Penelitian dilakukan di lingkungan PLTU Pulang Pisau Unit Pembangkitan (UP) 2 x 60 MegaWatt milik PT PLN Nusantara Power Pulang Pisau. Tim peneliti dari Fakultas Teknik UMPR mengkaji pemanfaatan bottom ash limbah hasil pembakaran batu bara sebagai substitusi sebagian pasir pada campuran beton.
Dosen Fakultas Teknik UMPR Dr Diharyo menjelaskan, penelitian ini bertujuan mencari solusi inovatif dan ramah lingkungan dalam pemanfaatan limbah industri energi. Menurutnya, bottom ash memiliki potensi besar untuk dimanfaatkan kembali, sekaligus mengurangi dampak lingkungan dari penumpukan limbah PLTU.
“Penelitian ini tidak hanya berorientasi akademik, tetapi juga aplikatif. Kami ingin memastikan bahwa limbah bottom ash dapat dimanfaatkan secara aman dan efektif untuk konstruksi, khususnya beton mutu sedang,” jelas Diharyo
Dalam pengujian laboratorium, tim melakukan variasi komposisi bottom ash sebagai agregat halus, mulai dari 0 persen hingga 50 persen pengganti pasir. Uji kuat tekan beton dilakukan pada umur 28 hari. Hasilnya menunjukkan bahwa komposisi paling optimal terdapat pada campuran 20 persen bottom ash dan 80 persen pasir.
Pada komposisi tersebut, kuat tekan beton mencapai sekitar 21,55 MPa, lebih tinggi dibandingkan beton rencana tanpa bottom ash. Secara keseluruhan, penggunaan bottom ash 20 persen mampu meningkatkan kuat tekan beton hingga sekitar 17 persen, sehingga layak digunakan untuk campuran beton mutu sedang.
Perwakilan PLN Nusantara Power menyambut baik hasil penelitian ini. Kolaborasi dengan perguruan tinggi dinilai sejalan dengan komitmen perusahaan dalam mendukung inovasi, keberlanjutan lingkungan, dan pemanfaatan limbah secara produktif.

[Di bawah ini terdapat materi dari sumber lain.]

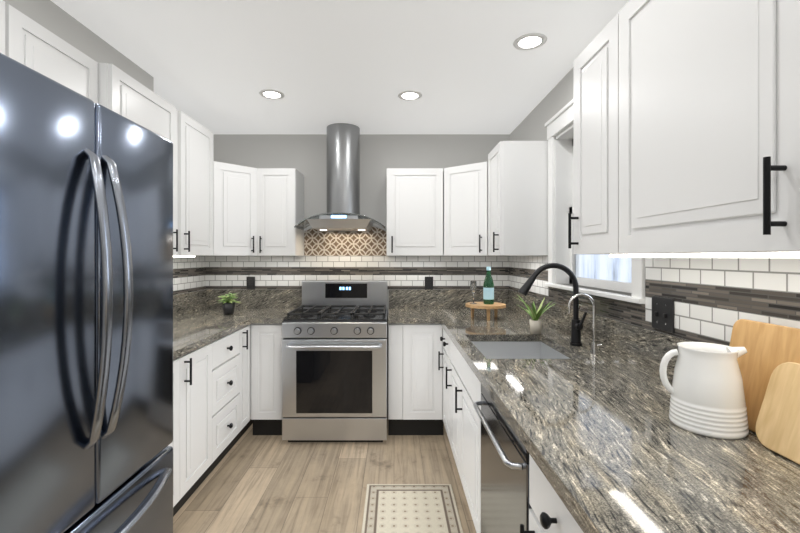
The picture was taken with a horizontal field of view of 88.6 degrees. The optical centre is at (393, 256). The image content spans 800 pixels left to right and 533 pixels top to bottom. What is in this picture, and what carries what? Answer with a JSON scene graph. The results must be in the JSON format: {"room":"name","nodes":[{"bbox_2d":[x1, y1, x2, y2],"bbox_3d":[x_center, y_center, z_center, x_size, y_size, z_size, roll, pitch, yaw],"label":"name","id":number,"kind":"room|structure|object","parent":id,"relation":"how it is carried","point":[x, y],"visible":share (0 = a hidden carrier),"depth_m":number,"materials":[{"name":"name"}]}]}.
{"room":"kitchen","nodes":[
{"label":"kitchen","id":0,"kind":"room"},
{"bbox_2d":[173,424,475,532],"bbox_3d":[-0.125,1.390,0.625,3.410,0.060,6.350,0,0,0],"label":"floor","id":1,"kind":"structure","parent":0,"point":[251,483],"depth_m":2.48,"materials":[{"name":"brown wood"}]},
{"bbox_2d":[0,53,172,532],"bbox_3d":[-1.185,0.470,1.107,0.929,1.780,0.774,0,0,0],"label":"refrigerator","id":2,"kind":"object","parent":1,"relation":"on","point":[86,311],"visible":1,"depth_m":1.05,"materials":[{"name":"grey metal"}]},
{"bbox_2d":[168,352,191,516],"bbox_3d":[-1.368,0.926,1.793,0.620,0.868,0.586,0,0,0],"label":"base cabinet","id":3,"kind":"object","parent":1,"relation":"on","point":[181,443],"depth_m":2.05,"materials":[{"name":"white wood"}]},
{"bbox_2d":[192,341,215,493],"bbox_3d":[-1.368,0.926,2.182,0.620,0.868,0.416,0,0,0],"label":"base cabinet","id":4,"kind":"object","parent":1,"relation":"on","point":[212,422],"depth_m":2.29,"materials":[{"name":"white wood"}]},
{"bbox_2d":[216,327,243,465],"bbox_3d":[-1.368,0.926,2.600,0.620,0.868,0.533,0,0,0],"label":"base cabinet","id":5,"kind":"object","parent":1,"relation":"on","point":[229,348],"depth_m":2.65,"materials":[{"name":"white wood"}]},
{"bbox_2d":[173,289,260,359],"bbox_3d":[-1.348,0.390,2.574,0.660,0.200,2.148,0,0,0],"label":"countertop","id":6,"kind":"structure","parent":5,"relation":"on","point":[199,320],"depth_m":3.04,"materials":[{"name":"stone"}]},
{"bbox_2d":[218,293,238,314],"bbox_3d":[-1.290,0.364,3.201,0.191,0.169,0.195,0,0,0],"label":"plant","id":7,"kind":"object","parent":6,"relation":"on","point":[228,306],"visible":1,"depth_m":3.17,"materials":[{"name":"green plant"}]},
{"bbox_2d":[244,325,251,432],"bbox_3d":[-1.368,0.926,2.917,0.620,0.868,0.194,0,0,0],"label":"base cabinet","id":8,"kind":"object","parent":1,"relation":"on","point":[247,421],"depth_m":2.97,"materials":[{"name":"white wood"}]},
{"bbox_2d":[250,324,282,434],"bbox_3d":[-0.947,0.926,3.339,0.262,0.868,0.618,0,0,0],"label":"base cabinet","id":9,"kind":"object","parent":1,"relation":"on","point":[265,339],"depth_m":3.03,"materials":[{"name":"white wood"}]},
{"bbox_2d":[257,289,301,323],"bbox_3d":[-0.917,0.390,3.327,0.203,0.200,0.643,0,0,0],"label":"countertop","id":10,"kind":"structure","parent":9,"relation":"on","point":[273,305],"depth_m":3.63,"materials":[{"name":"stone"}]},
{"bbox_2d":[282,281,387,441],"bbox_3d":[-0.430,0.785,3.252,0.758,1.150,0.737,0,0,0],"label":"range","id":11,"kind":"object","parent":1,"relation":"on","point":[335,361],"visible":1,"depth_m":2.95,"materials":[{"name":"grey metal"}]},
{"bbox_2d":[361,484,462,532],"bbox_3d":[0.090,1.355,1.820,0.500,0.008,1.240,0,0,0],"label":"rug","id":12,"kind":"object","parent":1,"relation":"on","point":[410,508],"visible":1,"depth_m":2.19,"materials":[{"name":"beige fabric"}]},
{"bbox_2d":[388,324,443,434],"bbox_3d":[0.167,0.926,3.339,0.422,0.868,0.618,0,0,0],"label":"base cabinet","id":13,"kind":"object","parent":1,"relation":"on","point":[415,390],"depth_m":3.03,"materials":[{"name":"white wood"}]},
{"bbox_2d":[388,289,436,323],"bbox_3d":[0.144,0.390,3.324,0.377,0.200,0.648,0,0,0],"label":"countertop","id":14,"kind":"structure","parent":13,"relation":"on","point":[406,306],"depth_m":3.63,"materials":[{"name":"stone"}]},
{"bbox_2d":[438,337,441,369],"bbox_3d":[0.693,0.925,3.311,0.670,0.868,0.674,0,0,0],"label":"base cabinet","id":15,"kind":"object","parent":1,"relation":"on","point":[439,353],"depth_m":2.98,"materials":[{"name":"metal"}]},
{"bbox_2d":[466,449,521,532],"bbox_3d":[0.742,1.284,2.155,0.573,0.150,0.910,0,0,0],"label":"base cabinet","id":16,"kind":"object","parent":1,"relation":"on","point":[473,456],"depth_m":1.81,"materials":[{"name":"white wood"}]},
{"bbox_2d":[442,329,561,480],"bbox_3d":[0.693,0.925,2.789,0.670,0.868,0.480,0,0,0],"label":"base cabinet","id":17,"kind":"object","parent":1,"relation":"on","point":[461,387],"depth_m":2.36,"materials":[{"name":"white wood"}]},
{"bbox_2d":[437,289,799,532],"bbox_3d":[0.680,0.390,1.974,0.696,0.200,3.348,0,0,0],"label":"countertop","id":18,"kind":"structure","parent":17,"relation":"on","point":[609,445],"depth_m":1.03,"materials":[{"name":"stone"}]},
{"bbox_2d":[465,302,505,320],"bbox_3d":[0.670,0.396,3.000,0.290,0.105,0.290,0,0,0],"label":"wood tray","id":19,"kind":"object","parent":18,"relation":"on","point":[495,306],"visible":0.94,"depth_m":2.91,"materials":[{"name":"brown wood"}]},
{"bbox_2d":[470,281,476,303],"bbox_3d":[0.585,0.260,3.020,0.054,0.165,0.054,0,0,0],"label":"glass","id":20,"kind":"object","parent":19,"relation":"on","point":[473,285],"visible":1,"depth_m":3.00,"materials":[{"name":"clear glass"}]},
{"bbox_2d":[483,267,493,303],"bbox_3d":[0.690,0.207,2.990,0.077,0.271,0.077,0,0,0],"label":"bottle","id":21,"kind":"object","parent":19,"relation":"on","point":[488,291],"visible":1,"depth_m":2.96,"materials":[{"name":"green glass"}]},
{"bbox_2d":[516,297,554,334],"bbox_3d":[0.824,0.338,2.420,0.257,0.222,0.271,0,0,0],"label":"potted plant","id":22,"kind":"object","parent":18,"relation":"on","point":[535,321],"visible":1,"depth_m":2.38,"materials":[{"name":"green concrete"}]},
{"bbox_2d":[518,263,586,345],"bbox_3d":[0.794,0.240,2.069,0.326,0.418,0.092,0,0,0],"label":"faucet","id":23,"kind":"object","parent":18,"relation":"on","point":[576,323],"visible":1,"depth_m":2.07,"materials":[{"name":"black metal"}]},
{"bbox_2d":[568,293,601,353],"bbox_3d":[0.890,0.309,1.915,0.155,0.279,0.034,0,0,0],"label":"faucet","id":24,"kind":"object","parent":18,"relation":"on","point":[594,347],"visible":1,"depth_m":1.91,"materials":[{"name":"silver metal"}]},
{"bbox_2d":[659,342,748,438],"bbox_3d":[0.824,0.341,1.090,0.186,0.216,0.169,0,0,0],"label":"pitcher","id":25,"kind":"object","parent":18,"relation":"on","point":[707,394],"visible":1,"depth_m":1.04,"materials":[{"name":"white ceramic"}]},
{"bbox_2d":[729,319,799,432],"bbox_3d":[0.950,0.310,0.953,0.067,0.277,0.425,0,0,0],"label":"cutting board","id":26,"kind":"object","parent":18,"relation":"on","point":[769,347],"visible":0.5,"depth_m":1.06,"materials":[{"name":"brown wood"}]},
{"bbox_2d":[755,362,799,464],"bbox_3d":[0.907,0.348,0.810,0.076,0.203,0.380,0,0,0],"label":"cutting board","id":27,"kind":"object","parent":18,"relation":"on","point":[777,427],"visible":0.98,"depth_m":0.95,"materials":[{"name":"brown wood"}]},
{"bbox_2d":[473,384,531,532],"bbox_3d":[0.657,0.928,1.400,0.686,0.864,0.590,0,0,0],"label":"dishwasher","id":28,"kind":"object","parent":1,"relation":"on","point":[505,506],"visible":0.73,"depth_m":1.36,"materials":[{"name":"grey metal"}]},
{"bbox_2d":[522,454,577,532],"bbox_3d":[0.693,0.925,0.872,0.670,0.868,0.456,0,0,0],"label":"base cabinet","id":29,"kind":"object","parent":1,"relation":"on","point":[549,512],"depth_m":0.97,"materials":[{"name":"white wood"}]},
{"bbox_2d":[51,0,628,133],"bbox_3d":[-0.125,-1.120,0.625,3.410,0.060,6.350,0,0,0],"label":"ceiling","id":30,"kind":"structure","parent":0,"point":[460,66],"depth_m":2.23,"materials":[{"name":"white paint"}]},
{"bbox_2d":[3,0,153,91],"bbox_3d":[-1.570,-1.012,0.045,0.220,0.157,4.890,0,0,0],"label":"soffit","id":31,"kind":"structure","parent":30,"relation":"attached to","point":[52,17],"depth_m":1.89,"materials":[{"name":"grey paint"}]},
{"bbox_2d":[259,89,284,98],"bbox_3d":[-0.816,-1.085,2.740,0.161,0.009,0.161,0,0,0],"label":"recessed light","id":32,"kind":"object","parent":30,"relation":"in","point":[266,93],"depth_m":2.73,"materials":[{"name":"white"}]},
{"bbox_2d":[398,90,421,100],"bbox_3d":[0.108,-1.085,2.760,0.161,0.009,0.161,0,0,0],"label":"recessed light","id":33,"kind":"object","parent":30,"relation":"in","point":[409,95],"depth_m":2.76,"materials":[{"name":"white"}]},
{"bbox_2d":[513,33,546,49],"bbox_3d":[0.686,-1.085,2.070,0.161,0.009,0.161,0,0,0],"label":"recessed light","id":34,"kind":"object","parent":30,"relation":"in","point":[529,41],"depth_m":2.07,"materials":[{"name":"white"}]},
{"bbox_2d":[214,134,509,311],"bbox_3d":[-0.325,0.135,3.725,3.010,2.450,0.150,0,0,0],"label":"wall","id":35,"kind":"structure","parent":0,"point":[305,155],"depth_m":3.65,"materials":[{"name":"grey paint"}]},
{"bbox_2d":[294,123,385,231],"bbox_3d":[-0.430,-0.656,3.393,0.726,0.865,0.487,0,0,0],"label":"range hood","id":36,"kind":"object","parent":35,"relation":"attached to","point":[342,214],"visible":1,"depth_m":3.35,"materials":[{"name":"silver metal"}]},
{"bbox_2d":[304,226,386,255],"bbox_3d":[-0.430,-0.153,3.645,0.731,0.284,0.008,0,0,0],"label":"tile panel","id":37,"kind":"object","parent":35,"relation":"attached to","point":[372,241],"visible":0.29,"depth_m":3.64,"materials":[{"name":"brown tile"}]},
{"bbox_2d":[206,256,508,288],"bbox_3d":[-0.325,0.140,3.643,2.704,0.296,0.008,0,0,0],"label":"tile backsplash","id":38,"kind":"structure","parent":35,"relation":"attached to","point":[294,272],"depth_m":3.64,"materials":[{"name":"tile"}]},
{"bbox_2d":[247,277,254,289],"bbox_3d":[-1.270,0.235,3.634,0.075,0.120,0.009,0,0,0],"label":"electrical outlet","id":39,"kind":"object","parent":38,"relation":"attached to","point":[250,283],"visible":1,"depth_m":3.63,"materials":[{"name":"black plastic"}]},
{"bbox_2d":[425,277,432,289],"bbox_3d":[0.310,0.235,3.634,0.075,0.120,0.009,0,0,0],"label":"electrical outlet","id":40,"kind":"object","parent":38,"relation":"attached to","point":[428,283],"visible":1,"depth_m":3.63,"materials":[{"name":"black plastic"}]},
{"bbox_2d":[510,68,630,294],"bbox_3d":[1.105,0.135,0.625,0.150,2.450,6.050,0,0,0],"label":"wall","id":41,"kind":"structure","parent":0,"point":[549,106],"depth_m":2.79,"materials":[{"name":"grey paint"}]},
{"bbox_2d":[488,141,547,255],"bbox_3d":[0.865,-0.390,2.901,0.325,0.760,0.360,0,0,0],"label":"upper cabinet","id":42,"kind":"object","parent":41,"relation":"attached to","point":[517,170],"depth_m":2.72,"materials":[{"name":"white wood"}]},
{"bbox_2d":[568,33,599,253],"bbox_3d":[0.865,-0.390,1.423,0.325,0.760,0.382,0,0,0],"label":"upper cabinet","id":43,"kind":"object","parent":41,"relation":"attached to","point":[586,67],"depth_m":1.50,"materials":[{"name":"white wood"}]},
{"bbox_2d":[545,99,644,303],"bbox_3d":[1.085,-0.345,2.185,0.180,1.074,1.064,0,0,0],"label":"window","id":44,"kind":"structure","parent":41,"relation":"in","point":[600,273],"depth_m":2.56,"materials":[{"name":"white wood"}]},
{"bbox_2d":[509,256,799,345],"bbox_3d":[1.023,0.140,1.969,0.008,0.296,3.338,0,0,0],"label":"tile backsplash","id":45,"kind":"structure","parent":41,"relation":"attached to","point":[715,299],"depth_m":1.35,"materials":[{"name":"tile"}]},
{"bbox_2d":[652,296,673,332],"bbox_3d":[1.010,0.215,1.550,0.017,0.125,0.125,0,0,0],"label":"switch plate","id":46,"kind":"object","parent":45,"relation":"attached to","point":[663,313],"visible":1,"depth_m":1.54,"materials":[{"name":"black plastic"}]},
{"bbox_2d":[600,0,763,253],"bbox_3d":[0.865,-0.390,0.989,0.325,0.760,0.714,0,0,0],"label":"upper cabinet","id":47,"kind":"object","parent":41,"relation":"attached to","point":[686,126],"depth_m":1.00,"materials":[{"name":"white wood"}]},
{"bbox_2d":[173,253,799,257],"bbox_3d":[-0.325,-0.004,1.700,2.370,0.011,2.700,0,0,0],"label":"light strip","id":48,"kind":"object","parent":47,"relation":"attached to","point":[752,255],"visible":0.7,"depth_m":1.05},
{"bbox_2d":[764,0,799,252],"bbox_3d":[0.865,-0.390,0.524,0.325,0.760,0.446,0,0,0],"label":"upper cabinet","id":49,"kind":"object","parent":41,"relation":"attached to","point":[781,17],"depth_m":0.74,"materials":[{"name":"white wood"}]},
{"bbox_3d":[-1.755,0.135,0.625,0.150,2.450,6.050,0,0,0],"label":"wall","id":50,"kind":"structure","parent":0,"visible":0},
{"bbox_2d":[0,0,7,55],"bbox_3d":[-1.545,-0.700,1.109,0.265,0.460,0.778,0,0,0],"label":"upper cabinet","id":51,"kind":"object","parent":50,"relation":"attached to","point":[3,7],"depth_m":1.49,"materials":[{"name":"white wood"}]},
{"bbox_2d":[8,4,91,99],"bbox_3d":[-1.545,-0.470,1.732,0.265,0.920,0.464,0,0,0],"label":"upper cabinet","id":52,"kind":"object","parent":50,"relation":"attached to","point":[25,40],"depth_m":1.67,"materials":[{"name":"white wood"}]},
{"bbox_2d":[92,59,183,255],"bbox_3d":[-1.515,-0.470,2.240,0.325,0.920,0.671,0,0,0],"label":"upper cabinet","id":53,"kind":"object","parent":50,"relation":"attached to","point":[113,89],"depth_m":2.27,"materials":[{"name":"white wood"}]},
{"bbox_2d":[173,256,205,294],"bbox_3d":[-1.673,0.140,2.569,0.008,0.296,2.138,0,0,0],"label":"tile backsplash","id":54,"kind":"structure","parent":50,"relation":"attached to","point":[189,274],"depth_m":3.33,"materials":[{"name":"tile"}]},
{"bbox_2d":[184,113,213,255],"bbox_3d":[-1.515,-0.470,2.829,0.325,0.920,0.507,0,0,0],"label":"upper cabinet","id":55,"kind":"object","parent":50,"relation":"attached to","point":[198,140],"depth_m":2.84,"materials":[{"name":"white wood"}]}
]}

Melalui kegiatan ini, Fakultas Teknik UMPR berharap hasil penelitian dapat menjadi rujukan bagi pemerintah daerah, kontraktor, maupun masyarakat dalam memanfaatkan limbah PLTU secara lebih bernilai. Selain itu, kerja sama antara dunia akademik dan industri diharapkan terus berlanjut untuk menghasilkan inovasi yang berdampak langsung bagi pembangunan berkelanjutan di Kalimantan Tengah.
Penelitian ini menegaskan peran Universitas Muhammadiyah Palangka Raya sebagai institusi pendidikan yang aktif mendorong solusi teknis berbasis riset, sekaligus mendukung pengelolaan lingkungan yang lebih baik di daerah.(nw)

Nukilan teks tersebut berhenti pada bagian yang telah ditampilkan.